While an increased focus on representation at work might sound like an obvious move to younger generations, this mindset-shift is a major evolution in the workplace.
“In the last ten years, things have really turned,” Campbell said. “People now realize successful companies have to be diverse—however you want to categorize and define that. I think everyone already knew it, but I don’t know if they could quantify it. But now, if you have a diverse company, there are stats that say you’re going to be more successful than the company where everyone looks the same.”
It’s a long way from how things were when Campbell was getting ready to launch a career. Early on, the self-described “geek at heart” received some challenging advice from his computer programmer father.
“Growing up, it was different,” Campbell said. “I remember my father saying to me, ‘Listen, if the scale is from one to eight, you gotta be a nine. If everyone else is getting B’s, you gotta get B-pluses or A’s, because you’re a little bit behind.’ And I didn’t know what he meant.”
He soon found out. After taking a gap year to tour as a guitarist, Campbell enrolled as a computer science major at the University of Nebraska at Omaha. Upon graduating, he took a programming job for a few years before joining TD Ameritrade as a software developer, where he continued to notice a distinct lack of color in the echelons of business.
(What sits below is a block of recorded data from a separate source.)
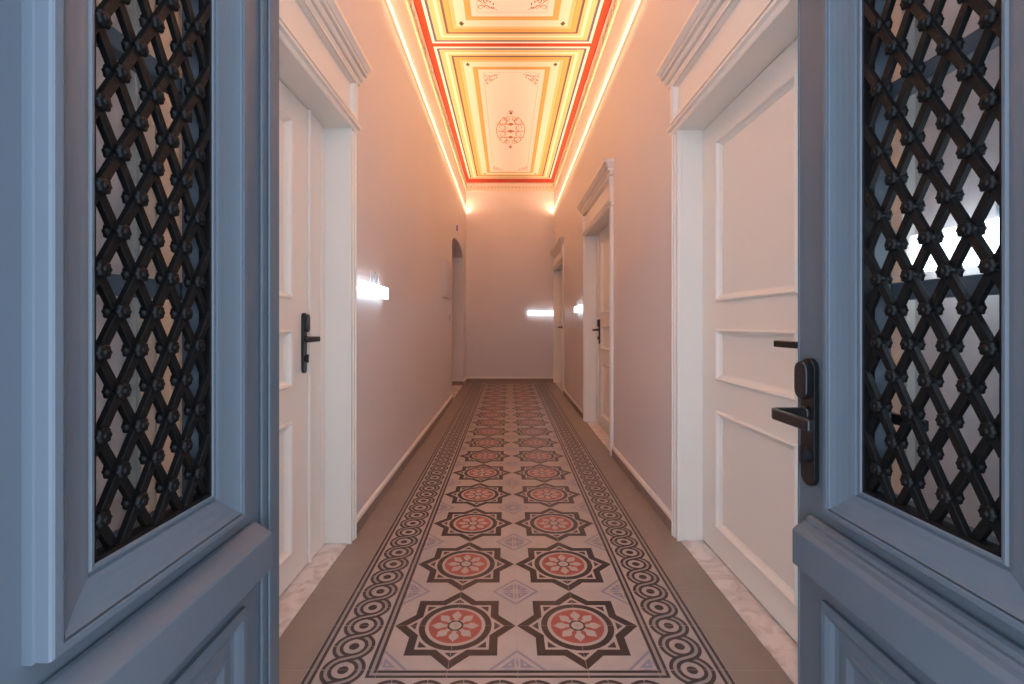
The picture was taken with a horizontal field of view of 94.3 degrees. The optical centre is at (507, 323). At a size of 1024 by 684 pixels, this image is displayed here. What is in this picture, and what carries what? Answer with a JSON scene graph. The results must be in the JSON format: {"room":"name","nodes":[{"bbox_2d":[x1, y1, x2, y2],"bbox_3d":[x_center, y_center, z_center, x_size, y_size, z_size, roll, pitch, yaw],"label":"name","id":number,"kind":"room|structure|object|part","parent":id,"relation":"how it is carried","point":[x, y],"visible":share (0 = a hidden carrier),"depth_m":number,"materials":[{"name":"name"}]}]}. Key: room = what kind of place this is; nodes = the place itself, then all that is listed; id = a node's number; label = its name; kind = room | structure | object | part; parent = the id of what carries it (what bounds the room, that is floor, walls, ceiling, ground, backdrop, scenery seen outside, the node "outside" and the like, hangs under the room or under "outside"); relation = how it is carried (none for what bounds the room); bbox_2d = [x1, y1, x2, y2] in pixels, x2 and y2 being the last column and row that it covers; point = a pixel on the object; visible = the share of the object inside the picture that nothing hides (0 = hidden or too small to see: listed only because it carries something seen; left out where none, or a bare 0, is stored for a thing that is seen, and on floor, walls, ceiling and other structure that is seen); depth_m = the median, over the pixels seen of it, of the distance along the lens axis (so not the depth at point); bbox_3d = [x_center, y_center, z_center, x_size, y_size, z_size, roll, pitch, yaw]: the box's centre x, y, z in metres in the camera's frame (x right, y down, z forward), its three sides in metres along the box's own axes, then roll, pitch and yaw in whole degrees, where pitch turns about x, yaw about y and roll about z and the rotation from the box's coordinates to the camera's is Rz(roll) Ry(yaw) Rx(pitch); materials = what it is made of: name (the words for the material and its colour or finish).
{"room":"hallway","nodes":[
{"label":"hallway","id":0,"kind":"room"},
{"bbox_2d":[96,0,465,539],"bbox_3d":[-1.342,-0.745,4.348,1.160,3.590,8.455,0,0,0],"label":"wall","id":1,"kind":"structure","parent":0,"point":[410,354],"depth_m":3.25,"materials":[{"name":"paint"}]},
{"bbox_2d":[127,0,371,637],"bbox_3d":[-0.806,-0.119,1.641,0.246,2.338,1.488,0,0,0],"label":"door","id":2,"kind":"structure","parent":1,"relation":"in","point":[323,65],"depth_m":2.02,"materials":[{"name":"beige wood"}]},
{"bbox_3d":[-0.869,-0.459,1.669,0.023,0.721,0.455,0,0,0],"label":"panel","id":3,"kind":"part","parent":2,"relation":"part of","materials":[{"name":"beige wood"}]},
{"bbox_3d":[-0.869,0.139,1.669,0.023,0.230,0.455,0,0,0],"label":"panel","id":4,"kind":"part","parent":2,"relation":"part of","materials":[{"name":"beige wood"}]},
{"bbox_3d":[-0.869,0.655,1.669,0.023,0.528,0.455,0,0,0],"label":"panel","id":5,"kind":"part","parent":2,"relation":"part of","materials":[{"name":"beige wood"}]},
{"bbox_3d":[-0.864,0.083,2.012,0.011,0.256,0.036,0,0,0],"label":"handle","id":6,"kind":"part","parent":2,"relation":"part of","materials":[{"name":"black metal"}]},
{"bbox_3d":[-0.824,0.065,1.956,0.069,0.028,0.139,0,0,0],"label":"lever","id":7,"kind":"part","parent":2,"relation":"part of","materials":[{"name":"black metal"}]},
{"bbox_3d":[-0.723,-1.230,1.641,0.079,0.116,1.488,0,0,0],"label":"cornice","id":8,"kind":"part","parent":2,"relation":"part of","materials":[{"name":"beige wood"}]},
{"bbox_2d":[357,270,388,298],"bbox_3d":[-0.741,-0.215,2.612,0.042,0.138,0.505,0,0,0],"label":"wall light","id":9,"kind":"object","parent":1,"relation":"attached to","point":[363,287],"visible":1,"depth_m":2.54,"materials":[{"name":"white plastic"}]},
{"bbox_2d":[357,377,465,533],"bbox_3d":[-0.756,1.006,4.503,0.012,0.088,8.145,0,0,0],"label":"baseboard","id":10,"kind":"structure","parent":1,"relation":"attached to","point":[366,511],"depth_m":3.16,"materials":[{"name":"white wood"}]},
{"bbox_2d":[384,0,466,213],"bbox_3d":[-0.747,-1.980,4.501,0.031,0.033,8.142,0,0,0],"label":"light","id":11,"kind":"object","parent":1,"relation":"attached to","point":[387,2],"visible":1,"depth_m":3.89,"materials":[{"name":"beige"}]},
{"bbox_2d":[405,0,466,190],"bbox_3d":[-0.751,-2.464,4.503,0.022,0.152,8.145,0,0,0],"label":"crown molding","id":12,"kind":"structure","parent":1,"relation":"attached to","point":[410,4],"depth_m":4.68,"materials":[{"name":"beige paint"}]},
{"bbox_2d":[442,259,451,299],"bbox_3d":[-0.729,-0.523,5.760,0.066,0.443,0.520,0,0,0],"label":"wall box","id":13,"kind":"object","parent":1,"relation":"attached to","point":[446,265],"visible":1,"depth_m":5.52,"materials":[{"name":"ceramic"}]},
{"bbox_2d":[452,381,462,384],"bbox_3d":[-0.863,1.015,8.054,0.199,0.070,0.012,0,0,0],"label":"baseboard","id":14,"kind":"structure","parent":1,"relation":"attached to","point":[453,382],"depth_m":8.05,"materials":[{"name":"wood"}]},
{"bbox_2d":[466,186,553,376],"bbox_3d":[0.035,-0.745,8.635,1.994,3.590,0.120,0,0,0],"label":"wall","id":15,"kind":"structure","parent":0,"point":[510,234],"depth_m":8.57,"materials":[{"name":"paint"}]},
{"bbox_2d":[466,377,552,381],"bbox_3d":[0.035,1.006,8.569,1.570,0.088,0.012,0,0,0],"label":"baseboard","id":16,"kind":"structure","parent":15,"relation":"attached to","point":[468,379],"depth_m":8.56,"materials":[{"name":"white wood"}]},
{"bbox_2d":[467,183,552,190],"bbox_3d":[0.035,-2.464,8.564,1.548,0.152,0.022,0,0,0],"label":"crown molding","id":17,"kind":"structure","parent":15,"relation":"attached to","point":[470,186],"depth_m":8.56,"materials":[{"name":"beige paint"}]},
{"bbox_2d":[528,307,552,314],"bbox_3d":[0.593,-0.222,8.554,0.465,0.145,0.042,0,0,0],"label":"wall light","id":18,"kind":"object","parent":15,"relation":"attached to","point":[536,312],"visible":1,"depth_m":8.53,"materials":[{"name":"white plastic"}]},
{"bbox_2d":[413,0,611,182],"bbox_3d":[-0.400,-2.587,4.447,3.200,0.106,8.655,0,0,0],"label":"ceiling","id":19,"kind":"structure","parent":0,"point":[511,76],"depth_m":4.80,"materials":[{"name":"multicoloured paint"}]},
{"bbox_2d":[279,382,793,683],"bbox_3d":[-0.400,1.109,4.388,3.200,0.122,8.775,0,0,0],"label":"floor","id":20,"kind":"structure","parent":0,"point":[512,546],"depth_m":1.93,"materials":[{"name":"tile"}]},
{"bbox_2d":[554,0,998,536],"bbox_3d":[0.947,-0.745,4.348,0.230,3.590,8.455,0,0,0],"label":"wall","id":21,"kind":"structure","parent":0,"point":[630,125],"depth_m":2.85,"materials":[{"name":"paint"}]},
{"bbox_2d":[550,236,563,393],"bbox_3d":[0.876,-0.119,7.775,0.246,2.338,1.556,0,0,0],"label":"door","id":22,"kind":"structure","parent":21,"relation":"in","point":[557,252],"depth_m":8.43,"materials":[{"name":"beige wood"}]},
{"bbox_3d":[0.792,-1.230,7.775,0.079,0.116,1.556,0,0,0],"label":"cornice","id":23,"kind":"part","parent":22,"relation":"part of","materials":[{"name":"beige wood"}]},
{"bbox_3d":[0.899,0.050,7.775,0.179,2.000,1.449,0,0,0],"label":"casing","id":24,"kind":"part","parent":22,"relation":"part of","materials":[{"name":"beige wood"}]},
{"bbox_2d":[574,300,582,312],"bbox_3d":[0.811,-0.200,5.423,0.042,0.140,0.515,0,0,0],"label":"wall light","id":25,"kind":"object","parent":21,"relation":"attached to","point":[579,308],"visible":1,"depth_m":5.32,"materials":[{"name":"white plastic"}]},
{"bbox_2d":[553,0,620,190],"bbox_3d":[0.821,-2.464,4.503,0.022,0.152,8.145,0,0,0],"label":"crown molding","id":26,"kind":"structure","parent":21,"relation":"attached to","point":[614,5],"depth_m":4.68,"materials":[{"name":"beige paint"}]},
{"bbox_2d":[577,159,614,455],"bbox_3d":[0.876,-0.119,4.445,0.246,2.338,1.496,0,0,0],"label":"door","id":27,"kind":"structure","parent":21,"relation":"in","point":[596,204],"depth_m":4.73,"materials":[{"name":"beige wood"}]},
{"bbox_3d":[0.792,-1.230,4.445,0.079,0.116,1.496,0,0,0],"label":"cornice","id":28,"kind":"part","parent":27,"relation":"part of","materials":[{"name":"beige wood"}]},
{"bbox_3d":[0.899,0.050,4.445,0.179,2.000,1.389,0,0,0],"label":"casing","id":29,"kind":"part","parent":27,"relation":"part of","materials":[{"name":"beige wood"}]},
{"bbox_3d":[0.933,0.083,4.860,0.011,0.256,0.036,0,0,0],"label":"handle","id":30,"kind":"part","parent":27,"relation":"part of","materials":[{"name":"black metal"}]},
{"bbox_3d":[0.939,-0.459,4.457,0.023,0.721,0.573,0,0,0],"label":"panel","id":31,"kind":"part","parent":27,"relation":"part of","materials":[{"name":"beige wood"}]},
{"bbox_3d":[0.939,0.139,4.457,0.023,0.230,0.573,0,0,0],"label":"panel","id":32,"kind":"part","parent":27,"relation":"part of","materials":[{"name":"beige wood"}]},
{"bbox_3d":[0.939,0.655,4.457,0.023,0.528,0.573,0,0,0],"label":"panel","id":33,"kind":"part","parent":27,"relation":"part of","materials":[{"name":"beige wood"}]},
{"bbox_2d":[552,0,643,213],"bbox_3d":[0.817,-1.980,4.501,0.031,0.033,8.142,0,0,0],"label":"light","id":34,"kind":"object","parent":21,"relation":"attached to","point":[639,3],"visible":1,"depth_m":3.89,"materials":[{"name":"beige"}]},
{"bbox_2d":[563,389,670,531],"bbox_3d":[0.826,1.006,4.503,0.012,0.088,8.145,0,0,0],"label":"baseboard","id":35,"kind":"structure","parent":21,"relation":"attached to","point":[657,505],"depth_m":2.96,"materials":[{"name":"white wood"}]},
{"bbox_2d":[656,0,914,683],"bbox_3d":[0.876,-0.119,1.667,0.246,2.338,1.500,0,0,0],"label":"door","id":36,"kind":"structure","parent":21,"relation":"in","point":[730,72],"depth_m":1.89,"materials":[{"name":"beige wood"}]},
{"bbox_3d":[0.792,-1.230,1.667,0.079,0.116,1.500,0,0,0],"label":"cornice","id":37,"kind":"part","parent":36,"relation":"part of","materials":[{"name":"beige wood"}]},
{"bbox_3d":[0.939,-0.459,1.831,0.023,0.721,0.601,0,0,0],"label":"panel","id":38,"kind":"part","parent":36,"relation":"part of","materials":[{"name":"beige wood"}]},
{"bbox_3d":[0.939,0.139,1.831,0.023,0.230,0.601,0,0,0],"label":"panel","id":39,"kind":"part","parent":36,"relation":"part of","materials":[{"name":"beige wood"}]},
{"bbox_3d":[0.939,0.655,1.831,0.023,0.528,0.601,0,0,0],"label":"panel","id":40,"kind":"part","parent":36,"relation":"part of","materials":[{"name":"beige wood"}]},
{"bbox_3d":[0.894,0.065,1.470,0.069,0.028,0.139,0,0,0],"label":"lever","id":41,"kind":"part","parent":36,"relation":"part of","materials":[{"name":"black metal"}]},
{"bbox_2d":[910,203,998,271],"bbox_3d":[0.811,-0.171,0.690,0.042,0.142,0.490,0,0,0],"label":"wall light","id":42,"kind":"object","parent":21,"relation":"attached to","point":[951,240],"visible":0.23,"depth_m":0.84,"materials":[{"name":"white plastic"}]},
{"bbox_3d":[0.035,-0.745,0.270,1.994,3.590,0.300,0,0,0],"label":"wall","id":43,"kind":"structure","parent":0,"visible":0},
{"bbox_2d":[0,0,278,683],"bbox_3d":[-0.520,-0.181,0.731,0.124,2.438,0.601,0,0,0],"label":"entrance door","id":44,"kind":"structure","parent":43,"relation":"in","point":[185,591],"depth_m":0.63,"materials":[{"name":"blue paint"}]},
{"bbox_2d":[94,0,211,562],"bbox_3d":[-0.503,-0.291,0.681,0.030,1.163,0.236,0,0,0],"label":"grille","id":45,"kind":"object","parent":44,"relation":"attached to","point":[192,449],"depth_m":0.67,"materials":[{"name":"black metal"}]},
{"bbox_3d":[-0.479,0.430,0.688,0.042,0.092,0.475,0,0,0],"label":"weather rail","id":46,"kind":"part","parent":44,"relation":"part of","materials":[{"name":"blue paint"}]},
{"bbox_3d":[-0.506,0.723,0.701,0.040,0.383,0.380,0,0,0],"label":"panel","id":47,"kind":"part","parent":44,"relation":"part of","materials":[{"name":"blue paint"}]},
{"bbox_2d":[771,0,1023,683],"bbox_3d":[0.628,-0.181,0.715,0.212,2.438,0.569,0,0,0],"label":"entrance door","id":48,"kind":"structure","parent":43,"relation":"in","point":[893,588],"depth_m":0.73,"materials":[{"name":"blue paint"}]},
{"bbox_3d":[0.561,0.179,0.896,0.078,0.028,0.139,0,0,0],"label":"lever","id":49,"kind":"part","parent":48,"relation":"part of","materials":[{"name":"black metal"}]},
{"bbox_3d":[0.605,0.197,0.952,0.011,0.256,0.044,0,0,0],"label":"handle","id":50,"kind":"part","parent":48,"relation":"part of","materials":[{"name":"black metal"}]},
{"bbox_3d":[0.616,0.723,0.712,0.040,0.383,0.401,0,0,0],"label":"panel","id":51,"kind":"part","parent":48,"relation":"part of","materials":[{"name":"blue paint"}]},
{"bbox_3d":[0.589,0.430,0.700,0.042,0.096,0.500,0,0,0],"label":"weather rail","id":52,"kind":"part","parent":48,"relation":"part of","materials":[{"name":"blue paint"}]},
{"bbox_3d":[0.700,0.179,0.896,0.069,0.028,0.139,0,0,0],"label":"lever","id":53,"kind":"part","parent":48,"relation":"part of","materials":[{"name":"black metal"}]},
{"bbox_2d":[862,0,1000,557],"bbox_3d":[0.615,-0.291,0.697,0.020,1.163,0.240,0,0,0],"label":"grille","id":54,"kind":"object","parent":48,"relation":"attached to","point":[878,493],"depth_m":0.69,"materials":[{"name":"black metal"}]}
]}
“In the first 10 to 15 years of my career,” he said, “it was a struggle for me to look at all senior management and see no people of color. I’d think, ‘Wait a minute. I have aspirations to be a great leader. How am I going to do this?’ Because I don’t see any people of color. I don’t see any women. I don’t see anything but older white men. I’m not going anywhere.”
Not only did he notice the lack of diversity in leadership, he felt a pressure that many Black professionals feel in the workplace, one that white people have historically never felt: the pressure to seem as non-threatening as possible.
“In the first 20 years, I almost was subdued,” he said. “I’m 6-foot-2, 230 pounds, big bald Black guy, and I didn’t want to be this overbearing kind of person. So I almost was either subdued, or very laid back, or I just used humor because I didn’t want people to be overwhelmed by me. I tried to make light of things.”
As times change, however, Campbell said he has felt freer to be himself at work: the left-brain, right-brain geek leader who loves heavy metal, martial arts, problem-solving, storytelling, conversation and social connection.
In fact, a couple weeks ago, Campbell said he felt a little teary-eyed with gratitude during a routine standup meeting he was leading. A year deep into a devastating global pandemic, layered with the change brought about by TD Ameritrade’s recent merger with Texas-based financial services company Charles Schwab, Campbell was impressed with how everyone was adapting to the background noise of unpredictability. He told his team that he loved them, something he said he would not have felt safe to do earlier in his career.
From heads-down software developer to team-building tech manager, Campbell’s ability to cultivate genuine rapport with people has supported his rise.
“Todd is a great community builder, tech advocate and leader,” said Monika Philp, director of tech leadership development for the AIM Institute. “He’s a wonderful teacher, beloved by his students and colleagues alike, and AIM is grateful for his support; he’s the perfect choice to head our leadership academies’ steering committee.”
And in an era of civil unrest, his expertise and perspective are more in-demand than ever.
He said he thinks now is the perfect time to be a leader, to bring people together, find common ground and construct an environment of inclusion and connection.
“I think people are always looking to connect,” he said. “I would not be where I am without my abilities to tell stories and to relate and to connect.”